═══ MATERIAL FOR THE TASK

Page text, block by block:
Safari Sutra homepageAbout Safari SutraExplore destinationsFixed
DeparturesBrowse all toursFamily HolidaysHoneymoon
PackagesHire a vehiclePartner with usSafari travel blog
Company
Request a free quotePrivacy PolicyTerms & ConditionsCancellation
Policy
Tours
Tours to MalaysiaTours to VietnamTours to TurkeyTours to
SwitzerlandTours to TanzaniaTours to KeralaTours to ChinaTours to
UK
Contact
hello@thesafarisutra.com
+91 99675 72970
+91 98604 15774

══════

Print each line, exactly as written, from the one that contains "Request a free" to the end of the data above, with both end lines included and nothing else.

Request a free quotePrivacy PolicyTerms & ConditionsCancellation
Policy
Tours
Tours to MalaysiaTours to VietnamTours to TurkeyTours to
SwitzerlandTours to TanzaniaTours to KeralaTours to ChinaTours to
UK
Contact
hello@thesafarisutra.com
+91 99675 72970
+91 98604 15774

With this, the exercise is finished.